Running time: 2 hours, 30 minutes
Cast: Daniel Day-Lewis, Sally Field, Tommy Lee Jones, David Strathairn, Joseph Gordon-Levitt
Director: Steven Spielberg

Before you settle down for 2+ hours of Lincoln, be aware that this is not a biopic of the President’s entire life. This movie covers the last 4 months of Lincoln’s life and focuses specifically on his efforts to end the Civil War and also pass the 13th Amendment.

Any history buff will love this movie because it is very detailed and it shows the ‘behind closed doors’ conversations between Lincoln, his staff, and his political opponents. This isn’t a heavy-handed history lesson, though, and Lincoln proves to be entertaining and informative at the same time.

The Civil War serves as a backdrop for the movie, and if you were expecting huge battle scenes you won’t get them here. The action mostly takes place in the White House, which is shown far differently than most TV shows and movies will depict it. Lincoln’s White House isn’t a glistening white castle with sunlight poring in from every window. Instead it’s dimly lit, modestly furnished, and is purely more functional as a meeting place than a historical landmark.

Of course, Daniel Day-Lewis gives the movie’s best performance, and he is endearing as President Lincoln. I think it helps that Day-Lewis isn’t an overexposed celebrity like your Brad Pitts, Tom Cruises, etc. Sometimes you’ll see a big star play a character but it’s hard for the actor to ‘disappear’ into the role because you see their face plastered all over magazines and internet ads.
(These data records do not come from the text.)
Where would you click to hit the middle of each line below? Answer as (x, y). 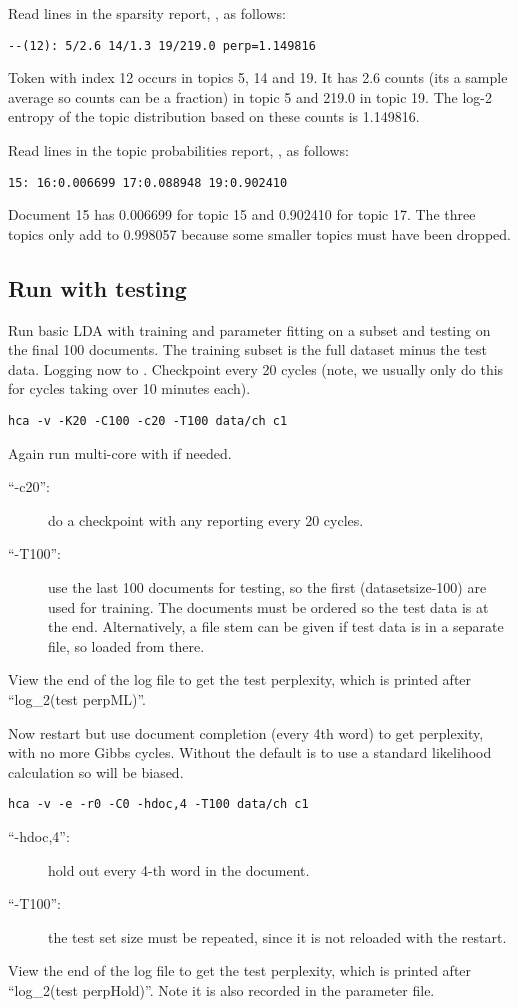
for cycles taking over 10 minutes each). (129, 388)
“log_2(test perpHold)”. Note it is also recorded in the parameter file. (221, 990)
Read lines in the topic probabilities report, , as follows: (178, 150)
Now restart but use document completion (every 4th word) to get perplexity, (246, 732)
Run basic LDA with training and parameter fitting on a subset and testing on (249, 329)
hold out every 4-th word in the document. (179, 869)
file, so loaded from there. (126, 645)
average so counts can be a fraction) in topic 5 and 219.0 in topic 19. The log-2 (250, 96)
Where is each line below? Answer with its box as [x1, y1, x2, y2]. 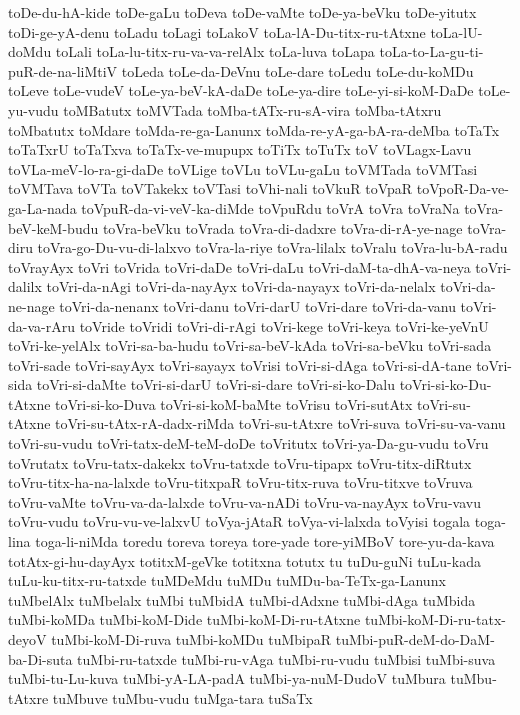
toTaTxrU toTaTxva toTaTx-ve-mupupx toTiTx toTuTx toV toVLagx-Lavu [8, 139, 472, 160]
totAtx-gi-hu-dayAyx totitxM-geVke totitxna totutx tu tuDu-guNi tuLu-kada [8, 550, 481, 571]
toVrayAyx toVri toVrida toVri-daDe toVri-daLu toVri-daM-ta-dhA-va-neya [8, 256, 471, 277]
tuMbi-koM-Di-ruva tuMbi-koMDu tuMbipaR [51, 629, 332, 649]
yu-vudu [8, 99, 59, 120]
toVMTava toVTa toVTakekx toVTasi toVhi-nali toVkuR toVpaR [8, 178, 413, 199]
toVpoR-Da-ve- [416, 178, 509, 199]
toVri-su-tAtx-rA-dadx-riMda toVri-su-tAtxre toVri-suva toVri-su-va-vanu [55, 413, 506, 434]
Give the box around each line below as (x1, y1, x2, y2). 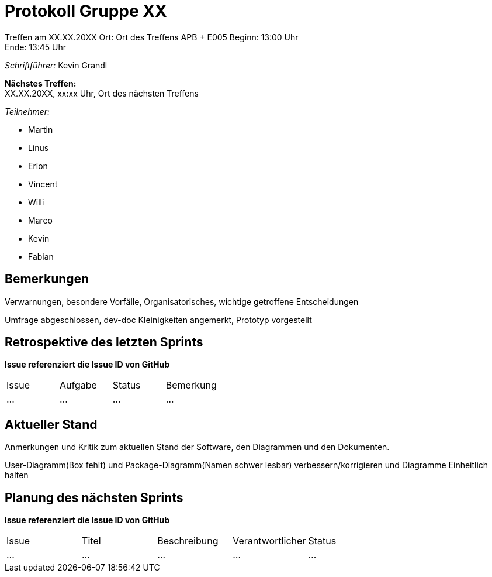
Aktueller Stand (5, 417, 98, 432)
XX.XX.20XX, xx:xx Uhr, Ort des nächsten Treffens (5, 88, 199, 98)
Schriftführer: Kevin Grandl (5, 60, 108, 70)
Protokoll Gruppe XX (5, 1, 167, 21)
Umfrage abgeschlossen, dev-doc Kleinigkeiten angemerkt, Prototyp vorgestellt (5, 314, 312, 325)
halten (5, 470, 29, 480)
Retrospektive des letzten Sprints (5, 335, 203, 350)
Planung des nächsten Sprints (5, 490, 183, 505)
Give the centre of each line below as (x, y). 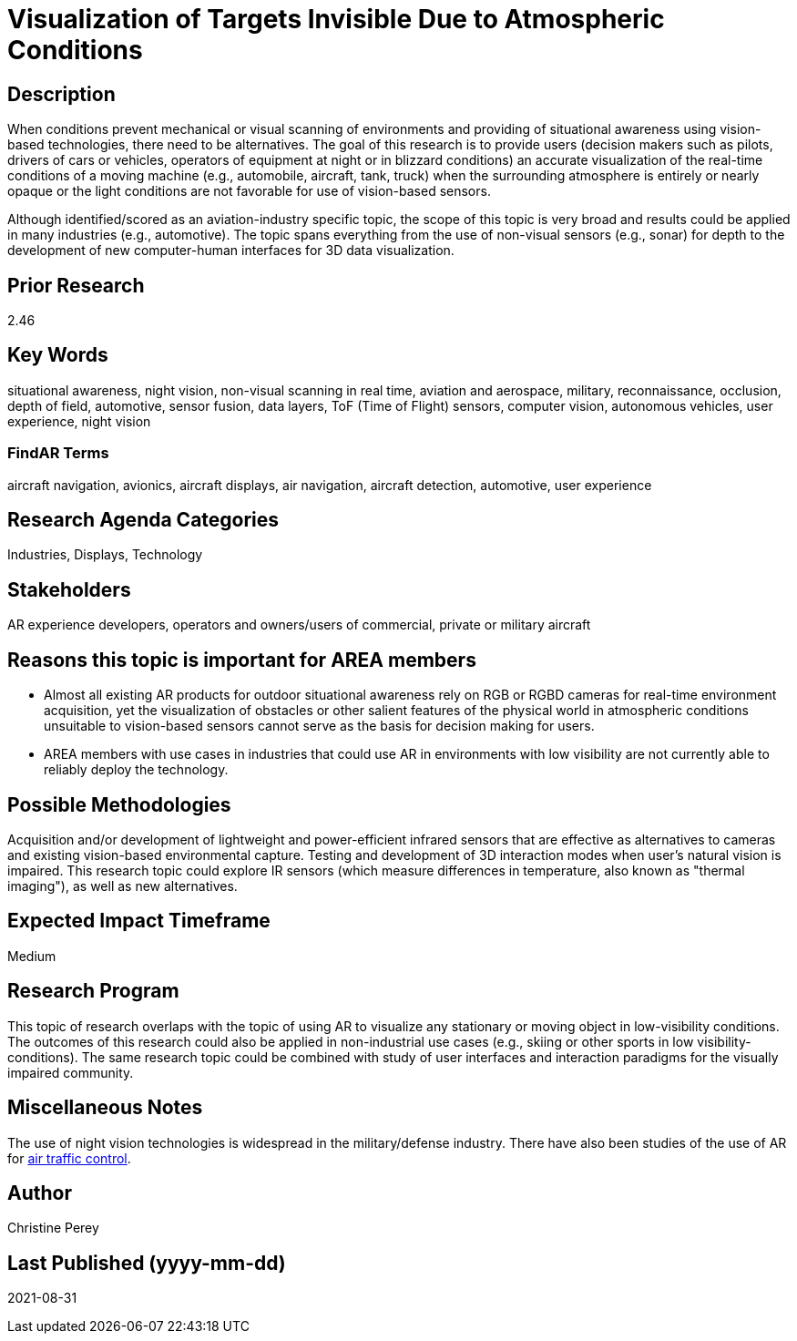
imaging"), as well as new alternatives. (123, 885)
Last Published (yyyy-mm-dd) (147, 1263)
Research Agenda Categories (143, 520)
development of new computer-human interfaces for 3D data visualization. (231, 251)
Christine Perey (53, 1228)
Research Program (93, 991)
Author (40, 1193)
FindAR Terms (58, 453)

It’s different with Day-Lewis because he is so reclusive and private. When I watched him on the screen all I could see was Lincoln- his beard, his lanky body, his gentle eyes.

If I had to find a fault with the movie, I’d offer Sally Fields’ performance. I felt she was too hardened and a little over the top with her performance, and it stuck out like a sore thumb when compared to the other actors who put a lid on the theatrics. Joseph Gordon-Levitt was also approaching the overacting territory as he played Lincoln’s son Robert Todd, but his character wasn’t central to the plot of the movie so I mostly ignored it.

This movie is worth the time and the price to see it in theaters, even if you only want to see Day-Lewis’ performance for which I’m sure he’ll win an Oscar.


2 Comments on “MOVIE REVIEW: LINCOLN (2012)”

  1. Really liked focusing on a specific period instead of his whole life. However, Mary Todd Lincoln was notoriously unstable so I think Field was true to who she was playing. She was very jealous and insecure and had very low tolerance for grief though she experienced a great deal of it. Check out my review

    • mynerdypony says:

      Thank you for commenting, Amanda! I do know that Mary Todd Lincoln had mental and emotional issues but I can’t stop thinking that Sally Field probably wasn’t the best for the role. But, if I had lost a son and then heard that one of my other sons wanted to join the war I’d flip out too, I think. I will have to rewatch this when it comes out on DVD and see if my opinion changes.